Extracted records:
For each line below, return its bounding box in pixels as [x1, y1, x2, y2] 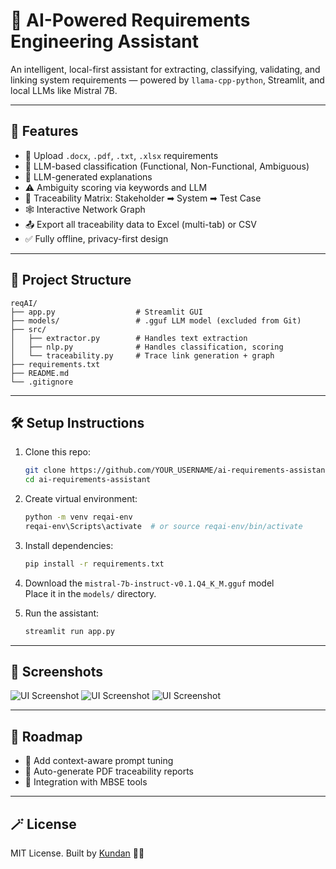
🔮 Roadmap [10, 728, 83, 745]
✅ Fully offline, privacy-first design [24, 232, 169, 244]
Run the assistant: [24, 607, 100, 619]
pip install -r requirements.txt [24, 559, 165, 569]
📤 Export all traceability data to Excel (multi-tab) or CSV [24, 218, 257, 230]
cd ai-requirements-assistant [24, 475, 152, 485]
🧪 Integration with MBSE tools [24, 776, 148, 788]
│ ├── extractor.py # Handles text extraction [10, 333, 248, 343]
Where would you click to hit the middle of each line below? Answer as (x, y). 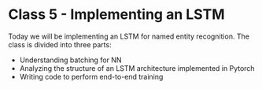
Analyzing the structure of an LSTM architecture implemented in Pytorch (137, 68)
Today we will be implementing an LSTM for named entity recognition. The (129, 36)
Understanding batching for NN (70, 60)
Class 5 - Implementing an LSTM (116, 15)
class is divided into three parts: (60, 44)
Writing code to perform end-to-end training (91, 76)
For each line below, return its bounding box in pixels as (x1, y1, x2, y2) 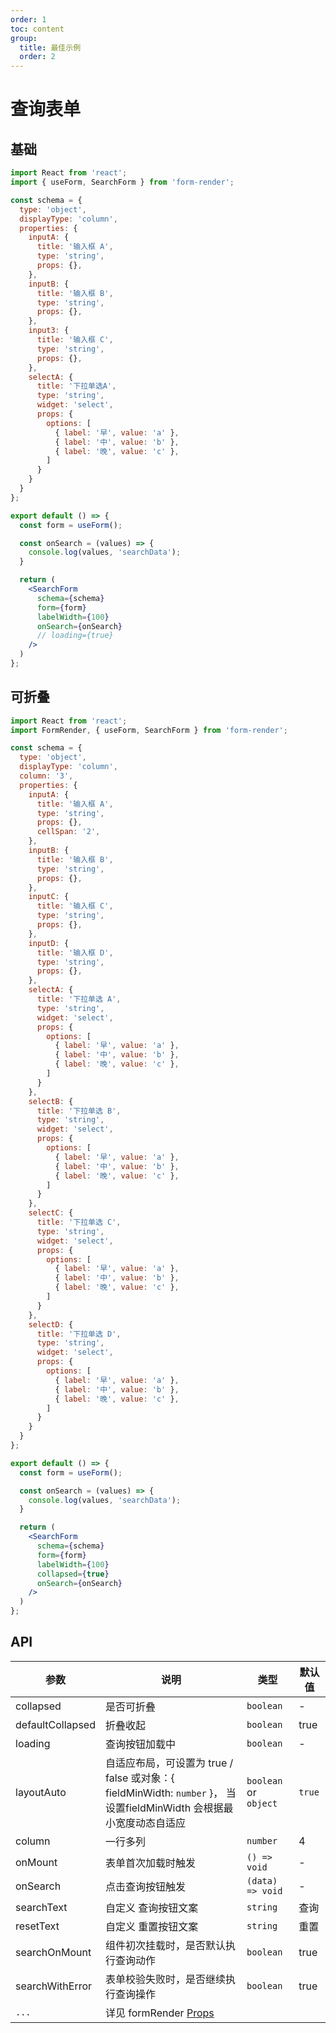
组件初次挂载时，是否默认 (104, 1938, 226, 1952)
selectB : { (28, 1096, 74, 1106)
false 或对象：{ (104, 1771, 175, 1785)
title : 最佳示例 (19, 42, 82, 53)
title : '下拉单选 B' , (36, 1106, 122, 1116)
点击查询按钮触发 (104, 1879, 186, 1893)
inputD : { (28, 938, 70, 948)
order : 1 (10, 14, 47, 25)
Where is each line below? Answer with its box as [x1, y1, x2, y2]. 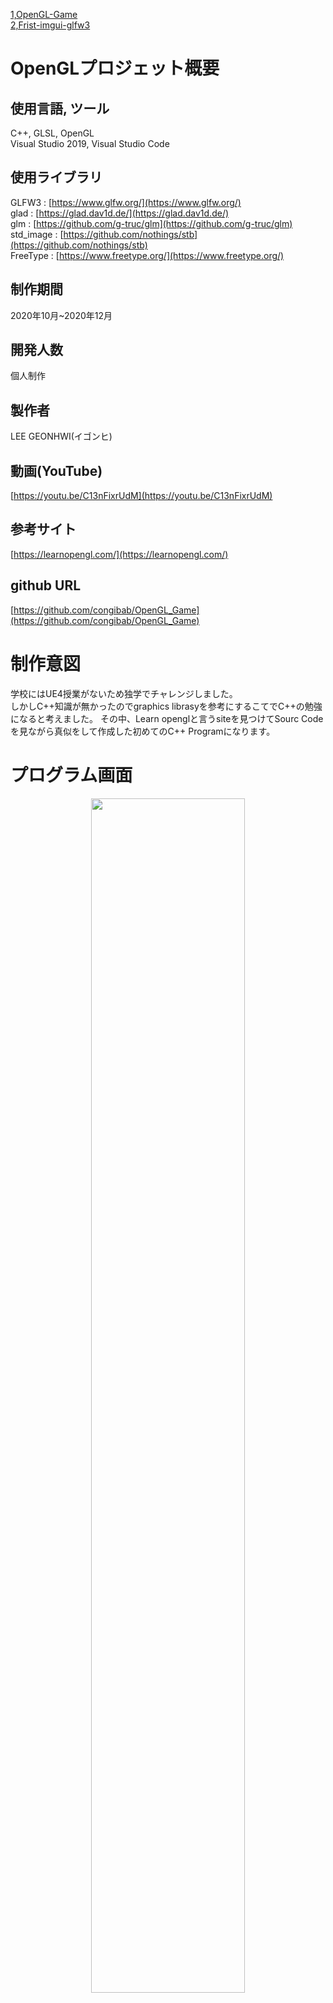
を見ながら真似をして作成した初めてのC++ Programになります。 [10, 725, 276, 737]
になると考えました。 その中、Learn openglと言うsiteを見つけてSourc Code [10, 712, 324, 724]
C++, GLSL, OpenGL [10, 127, 95, 139]
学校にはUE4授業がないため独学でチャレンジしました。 [10, 687, 238, 699]
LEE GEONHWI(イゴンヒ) [10, 430, 113, 443]
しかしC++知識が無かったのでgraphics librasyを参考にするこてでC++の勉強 [10, 700, 323, 712]
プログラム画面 [10, 764, 133, 786]
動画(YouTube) [10, 462, 103, 479]
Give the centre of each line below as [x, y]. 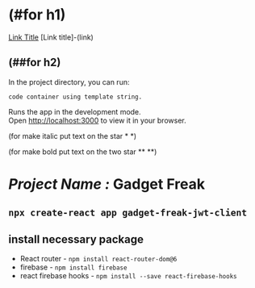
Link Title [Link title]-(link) [51, 37]
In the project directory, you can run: [69, 81]
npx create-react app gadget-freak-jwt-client [128, 213]
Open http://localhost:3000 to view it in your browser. [98, 120]
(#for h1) [37, 15]
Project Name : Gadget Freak [107, 184]
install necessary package [76, 239]
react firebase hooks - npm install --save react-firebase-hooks [129, 276]
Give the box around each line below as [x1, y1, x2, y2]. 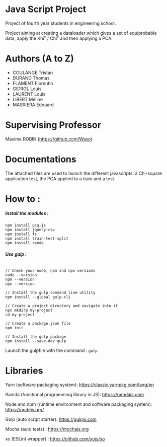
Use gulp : [5, 251, 27, 257]
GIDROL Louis [12, 86, 42, 92]
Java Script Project [5, 4, 87, 15]
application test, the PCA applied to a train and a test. [5, 175, 116, 182]
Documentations [5, 154, 76, 165]
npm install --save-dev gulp [5, 338, 66, 343]
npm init [5, 325, 24, 330]
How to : [5, 193, 41, 204]
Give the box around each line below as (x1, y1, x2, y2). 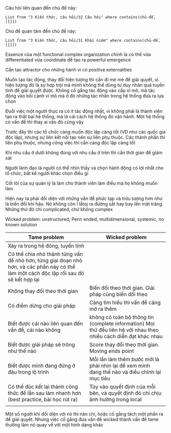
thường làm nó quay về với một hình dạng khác (5, 422, 103, 428)
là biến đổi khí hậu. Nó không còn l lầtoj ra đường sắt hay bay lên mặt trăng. (5, 201, 164, 207)
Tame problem (28, 234, 65, 241)
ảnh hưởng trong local (89, 396, 142, 403)
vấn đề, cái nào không (8, 326, 61, 334)
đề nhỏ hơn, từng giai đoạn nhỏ (8, 257, 82, 264)
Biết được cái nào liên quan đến (8, 320, 83, 327)
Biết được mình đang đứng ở (8, 362, 75, 369)
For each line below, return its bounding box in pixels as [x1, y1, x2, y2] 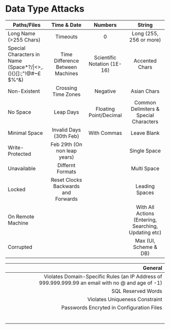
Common [134, 99, 156, 106]
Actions [136, 210, 154, 217]
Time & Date [51, 21, 82, 28]
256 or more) [129, 36, 161, 43]
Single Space [129, 147, 161, 154]
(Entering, [133, 216, 157, 223]
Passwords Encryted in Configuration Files [61, 304, 162, 311]
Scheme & [133, 243, 158, 250]
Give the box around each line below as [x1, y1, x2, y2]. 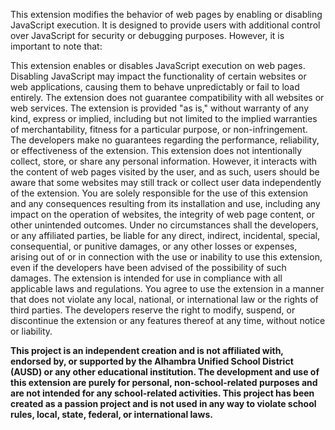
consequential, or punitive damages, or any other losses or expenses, [10, 240, 298, 252]
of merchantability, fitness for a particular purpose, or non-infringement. [10, 124, 308, 135]
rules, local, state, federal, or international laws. [10, 409, 213, 420]
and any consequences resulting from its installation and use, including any [10, 198, 321, 209]
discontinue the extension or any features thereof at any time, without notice [10, 315, 326, 326]
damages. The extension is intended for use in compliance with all [10, 272, 283, 284]
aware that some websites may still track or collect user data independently [10, 177, 322, 188]
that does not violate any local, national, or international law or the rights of [10, 294, 319, 305]
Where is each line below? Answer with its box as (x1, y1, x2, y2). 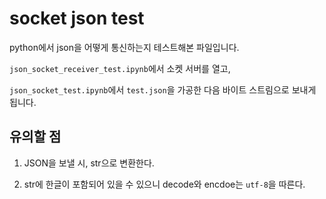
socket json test (9, 7, 145, 30)
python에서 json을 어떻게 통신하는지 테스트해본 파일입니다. (9, 41, 240, 53)
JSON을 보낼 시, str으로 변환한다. (23, 157, 155, 169)
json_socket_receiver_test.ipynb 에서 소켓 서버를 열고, (9, 62, 231, 74)
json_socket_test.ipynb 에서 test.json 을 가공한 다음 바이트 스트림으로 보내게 (9, 83, 317, 96)
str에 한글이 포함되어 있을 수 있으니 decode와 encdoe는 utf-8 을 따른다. (23, 178, 306, 190)
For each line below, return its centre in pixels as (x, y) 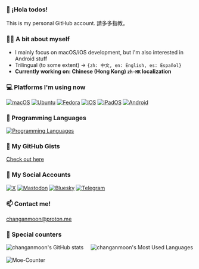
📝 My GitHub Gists (33, 146)
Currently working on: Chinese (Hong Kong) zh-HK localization (93, 71)
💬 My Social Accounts (38, 175)
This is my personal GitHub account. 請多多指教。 (67, 23)
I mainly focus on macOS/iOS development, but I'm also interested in (99, 52)
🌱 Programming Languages (46, 118)
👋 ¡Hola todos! (27, 10)
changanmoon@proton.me (39, 219)
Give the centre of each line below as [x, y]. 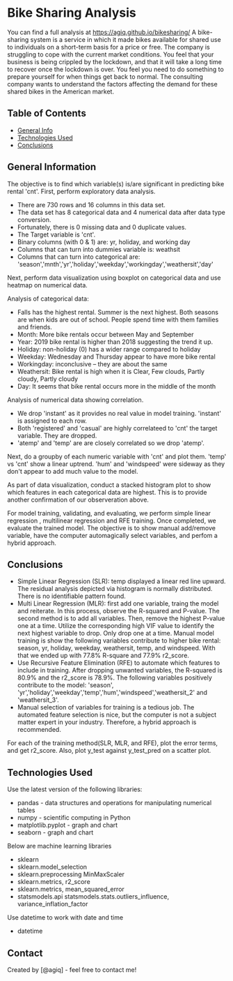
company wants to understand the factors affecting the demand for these [112, 84]
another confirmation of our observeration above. [78, 500]
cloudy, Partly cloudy [48, 379]
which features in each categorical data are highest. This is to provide [107, 492]
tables [26, 810]
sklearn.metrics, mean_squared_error [71, 889]
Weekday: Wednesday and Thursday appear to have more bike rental [116, 357]
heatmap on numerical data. [48, 285]
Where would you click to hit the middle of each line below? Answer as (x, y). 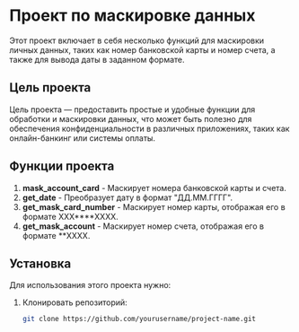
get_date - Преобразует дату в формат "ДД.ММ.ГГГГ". (128, 197)
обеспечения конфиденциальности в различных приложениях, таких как (149, 128)
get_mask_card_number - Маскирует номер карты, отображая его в (154, 206)
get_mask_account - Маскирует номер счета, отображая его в (143, 226)
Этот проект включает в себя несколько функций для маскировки (137, 40)
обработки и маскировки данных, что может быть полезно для (131, 118)
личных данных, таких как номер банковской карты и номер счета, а (142, 49)
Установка (40, 263)
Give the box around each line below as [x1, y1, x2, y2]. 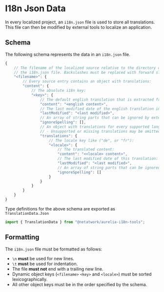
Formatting [5, 233, 40, 242]
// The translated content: [57, 147, 115, 152]
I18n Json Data [5, 3, 66, 14]
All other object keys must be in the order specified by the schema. [12, 281, 147, 287]
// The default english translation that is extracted [40, 97, 154, 102]
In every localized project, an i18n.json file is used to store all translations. [5, 19, 155, 25]
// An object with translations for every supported [40, 125, 150, 129]
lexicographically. [12, 276, 48, 282]
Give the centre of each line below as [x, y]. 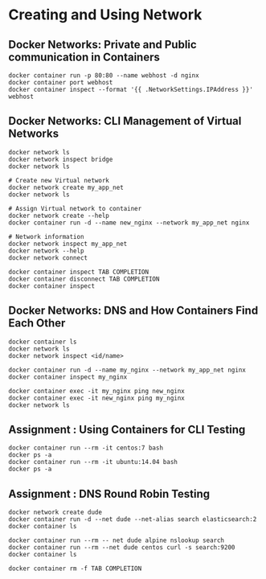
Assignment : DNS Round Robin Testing [109, 493]
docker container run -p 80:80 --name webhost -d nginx [104, 76]
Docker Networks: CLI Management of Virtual [125, 121]
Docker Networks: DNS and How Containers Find [133, 311]
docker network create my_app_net [66, 187]
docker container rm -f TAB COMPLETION [75, 569]
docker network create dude [55, 512]
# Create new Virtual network [59, 180]
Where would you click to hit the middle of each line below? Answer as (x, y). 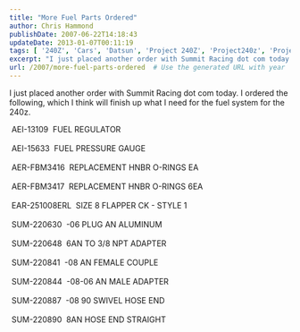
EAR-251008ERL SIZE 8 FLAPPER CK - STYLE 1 (99, 205)
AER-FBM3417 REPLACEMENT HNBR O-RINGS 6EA (107, 186)
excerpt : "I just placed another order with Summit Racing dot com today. (151, 59)
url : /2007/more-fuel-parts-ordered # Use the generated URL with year (147, 68)
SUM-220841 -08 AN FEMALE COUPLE (85, 262)
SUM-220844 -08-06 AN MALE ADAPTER (90, 281)
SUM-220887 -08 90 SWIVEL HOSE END (88, 300)
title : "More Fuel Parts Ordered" (74, 17)
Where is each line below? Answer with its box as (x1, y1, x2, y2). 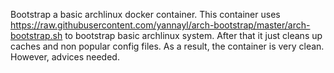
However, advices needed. (10, 51, 120, 63)
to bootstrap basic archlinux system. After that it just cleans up (64, 30, 323, 41)
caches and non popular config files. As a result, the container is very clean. (10, 40, 325, 52)
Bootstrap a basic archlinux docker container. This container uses (10, 9, 281, 20)
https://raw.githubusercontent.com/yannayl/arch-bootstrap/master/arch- (10, 19, 311, 31)
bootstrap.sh (10, 30, 63, 41)
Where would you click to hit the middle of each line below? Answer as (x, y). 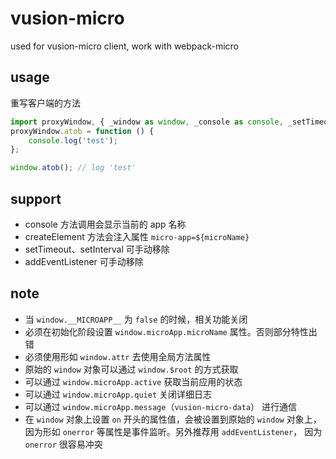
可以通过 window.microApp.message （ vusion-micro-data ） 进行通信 (161, 406)
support (36, 198)
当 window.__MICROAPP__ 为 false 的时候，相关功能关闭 (136, 319)
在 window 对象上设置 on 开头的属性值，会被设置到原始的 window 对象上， (173, 419)
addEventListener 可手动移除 (84, 261)
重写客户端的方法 (45, 103)
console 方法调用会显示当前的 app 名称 (105, 224)
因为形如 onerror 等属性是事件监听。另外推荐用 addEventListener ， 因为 (173, 431)
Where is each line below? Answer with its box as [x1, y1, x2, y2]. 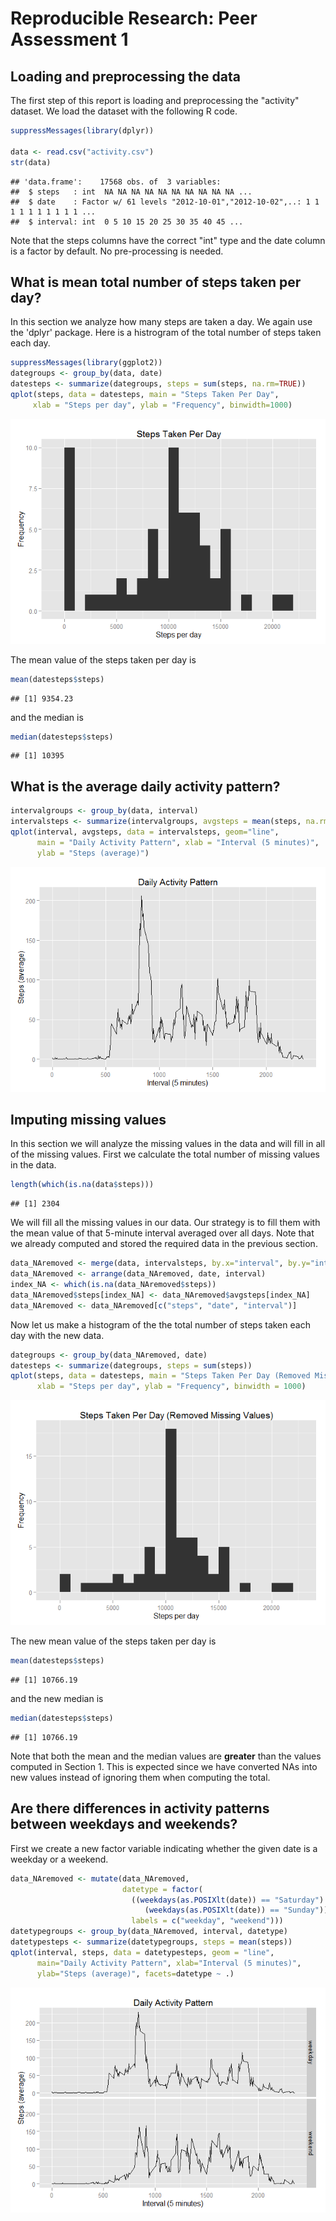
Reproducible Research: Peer [10, 7, 258, 30]
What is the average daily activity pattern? [10, 778, 281, 795]
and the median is [10, 711, 84, 723]
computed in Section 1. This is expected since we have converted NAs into [10, 1760, 318, 1772]
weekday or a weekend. [10, 1853, 109, 1865]
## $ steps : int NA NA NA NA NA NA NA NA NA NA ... [10, 187, 253, 197]
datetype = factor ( [121, 1884, 203, 1894]
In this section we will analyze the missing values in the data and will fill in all [10, 1138, 326, 1150]
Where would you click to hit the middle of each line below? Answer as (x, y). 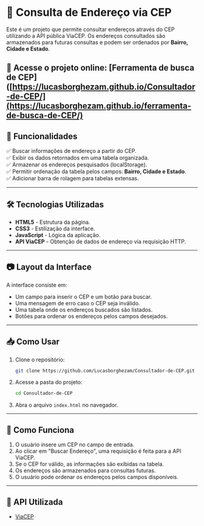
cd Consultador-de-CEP (44, 393)
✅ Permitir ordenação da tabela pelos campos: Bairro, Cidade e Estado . (96, 172)
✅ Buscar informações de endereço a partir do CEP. (71, 151)
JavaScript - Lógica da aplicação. (58, 235)
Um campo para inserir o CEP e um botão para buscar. (83, 297)
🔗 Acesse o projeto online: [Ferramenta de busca (100, 68)
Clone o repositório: (40, 360)
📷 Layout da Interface (49, 267)
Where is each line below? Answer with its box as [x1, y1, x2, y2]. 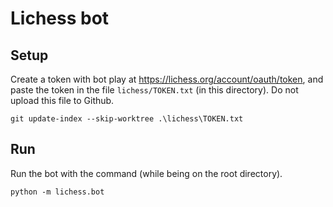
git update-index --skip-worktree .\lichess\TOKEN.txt [10, 114, 244, 124]
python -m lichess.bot [10, 187, 105, 197]
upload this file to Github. [10, 95, 115, 106]
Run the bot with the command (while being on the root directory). [10, 167, 283, 179]
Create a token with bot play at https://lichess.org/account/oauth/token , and [10, 73, 324, 85]
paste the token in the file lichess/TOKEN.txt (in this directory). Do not [10, 84, 299, 96]
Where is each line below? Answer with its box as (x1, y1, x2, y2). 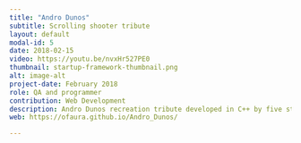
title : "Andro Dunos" (9, 13, 90, 22)
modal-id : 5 (9, 38, 54, 47)
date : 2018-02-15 (9, 46, 74, 55)
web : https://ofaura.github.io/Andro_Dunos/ (9, 113, 178, 122)
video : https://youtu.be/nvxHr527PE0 (9, 55, 150, 63)
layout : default (9, 29, 70, 38)
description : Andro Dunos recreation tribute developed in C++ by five (9, 105, 282, 114)
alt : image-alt (9, 71, 66, 80)
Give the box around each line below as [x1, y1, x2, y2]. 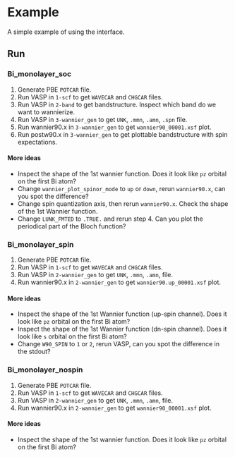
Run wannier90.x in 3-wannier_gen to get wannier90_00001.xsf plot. [17, 123, 212, 131]
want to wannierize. [17, 107, 76, 116]
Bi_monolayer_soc [7, 69, 72, 79]
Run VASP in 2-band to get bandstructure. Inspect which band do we [17, 100, 217, 109]
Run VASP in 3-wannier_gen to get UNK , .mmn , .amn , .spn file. [17, 115, 188, 123]
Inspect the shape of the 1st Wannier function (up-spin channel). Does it [17, 310, 227, 318]
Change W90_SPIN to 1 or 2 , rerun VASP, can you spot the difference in [17, 340, 220, 348]
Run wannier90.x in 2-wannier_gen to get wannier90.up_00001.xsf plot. [17, 278, 221, 286]
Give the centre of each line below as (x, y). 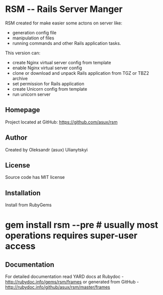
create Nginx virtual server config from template (62, 62)
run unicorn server (31, 94)
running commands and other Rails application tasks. (67, 43)
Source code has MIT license (35, 177)
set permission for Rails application (48, 84)
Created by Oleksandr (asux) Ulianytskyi (46, 149)
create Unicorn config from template (50, 89)
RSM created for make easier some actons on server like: (64, 23)
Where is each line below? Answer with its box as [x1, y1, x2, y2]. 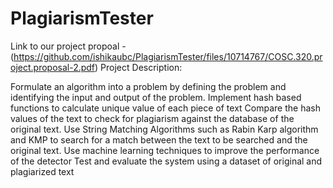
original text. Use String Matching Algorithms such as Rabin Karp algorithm [10, 123, 319, 135]
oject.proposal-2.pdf [10, 61, 96, 73]
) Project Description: [94, 61, 183, 73]
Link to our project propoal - [10, 40, 127, 52]
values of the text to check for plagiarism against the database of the [10, 112, 295, 124]
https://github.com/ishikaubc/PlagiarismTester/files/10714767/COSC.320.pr [13, 50, 323, 62]
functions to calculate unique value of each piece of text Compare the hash [10, 102, 321, 114]
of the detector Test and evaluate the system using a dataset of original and [10, 155, 323, 167]
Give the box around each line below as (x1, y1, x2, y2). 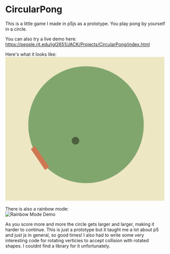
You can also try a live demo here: (5, 36, 77, 42)
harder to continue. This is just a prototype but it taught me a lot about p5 (5, 226, 159, 233)
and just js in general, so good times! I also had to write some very (5, 232, 144, 238)
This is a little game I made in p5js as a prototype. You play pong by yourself (5, 20, 165, 27)
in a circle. (5, 26, 27, 32)
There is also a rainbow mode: (5, 205, 69, 212)
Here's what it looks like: (5, 51, 57, 57)
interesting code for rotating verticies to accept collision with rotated (5, 237, 149, 243)
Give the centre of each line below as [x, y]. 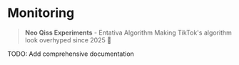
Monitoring [41, 13]
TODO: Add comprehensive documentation [71, 54]
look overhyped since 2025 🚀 [68, 40]
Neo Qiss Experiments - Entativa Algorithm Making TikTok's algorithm [128, 32]
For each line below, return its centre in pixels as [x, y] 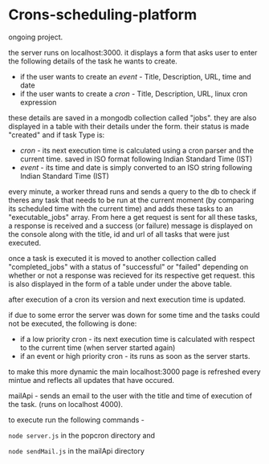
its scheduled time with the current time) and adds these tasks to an [121, 208]
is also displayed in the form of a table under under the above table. [120, 283]
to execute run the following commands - [76, 420]
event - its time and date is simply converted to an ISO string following [136, 167]
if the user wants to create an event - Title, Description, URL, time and [135, 76]
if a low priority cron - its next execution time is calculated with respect [137, 339]
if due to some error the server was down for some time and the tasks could [134, 315]
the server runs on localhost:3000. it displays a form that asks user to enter [133, 52]
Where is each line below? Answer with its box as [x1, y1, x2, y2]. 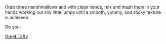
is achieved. [5, 15, 30, 20]
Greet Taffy [5, 34, 28, 39]
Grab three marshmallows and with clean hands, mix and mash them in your [5, 4, 160, 10]
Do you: [5, 24, 21, 30]
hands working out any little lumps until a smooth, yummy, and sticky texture [5, 9, 161, 15]
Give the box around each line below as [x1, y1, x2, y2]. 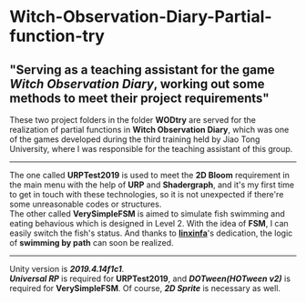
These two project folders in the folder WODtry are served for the [9, 115, 257, 125]
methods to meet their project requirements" [9, 90, 270, 106]
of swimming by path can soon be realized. [9, 237, 175, 247]
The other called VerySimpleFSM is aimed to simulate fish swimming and [9, 208, 285, 219]
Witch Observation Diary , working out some [9, 76, 266, 92]
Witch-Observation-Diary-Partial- [9, 6, 272, 27]
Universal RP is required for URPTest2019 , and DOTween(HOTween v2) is [9, 273, 291, 284]
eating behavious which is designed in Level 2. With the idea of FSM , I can [9, 218, 289, 228]

[ABOUT THIS EXERCISE]
Wherever the word "данных" appears in a line of the data above, copy that line.

[ANSWER AREA]
обработки и маскировки данных, что может быть полезно для (131, 118)
личных данных, таких как номер банковской карты и номер счета, а (142, 49)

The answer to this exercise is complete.